Jennings first saw it on Instagram.

"It resonated with me," he says from Montclair, N.J. "When someone takes a chance and sticks their neck out for vulnerable people they become instant heroes, particularly in the black community. I felt like Senator Flowers was speaking to people who can really only say these things in the privacy of their own home. She let it be said, and there was no mincing words."

Flowers was not aware that her speech was being used on the album -- which is inspired in part by the experiences of black women in America -- but recently watched the video of the track at https://www.youtube.com/watch?v=aukbtVWwEAY.

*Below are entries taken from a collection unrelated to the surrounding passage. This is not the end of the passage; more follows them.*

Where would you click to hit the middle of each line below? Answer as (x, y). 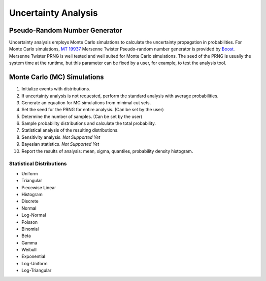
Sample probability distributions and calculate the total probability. (89, 123)
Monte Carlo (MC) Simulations (57, 77)
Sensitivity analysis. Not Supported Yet (61, 137)
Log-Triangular (36, 270)
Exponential (33, 256)
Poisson (30, 222)
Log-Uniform (34, 263)
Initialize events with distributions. (56, 89)

Hearing it for the first time was exciting, she said. "It brought out the intensity that I felt and the intensity of the whole subject matter. I really like his beats. The rhythm helps to really express the feeling, the emotion and the subject matter. It helps to dramatize the whole debate."

Jennings' empathetic drumming lays a foundation for Flowers' fury on the song, bopping in and out of her speech.

Flowers reached out to Jennings and gave her approval, which was a relief to the 38-year-old musician.

"I didn't know how it would be received by her," he says, "but one of the greatest days of my life, and I will say this until the day I die, is her sending me an email saying that she cried tears of joy when she saw [the video]."

Flowers said she hopes Jennings' song will make people think twice about bills like SB484, "stand your ground" laws and gun violence.

"He's dealing with present-day issues, and he's done a good thing. I know a lot of people will appreciate it. This is another way of bringing about awareness and mixing it with art."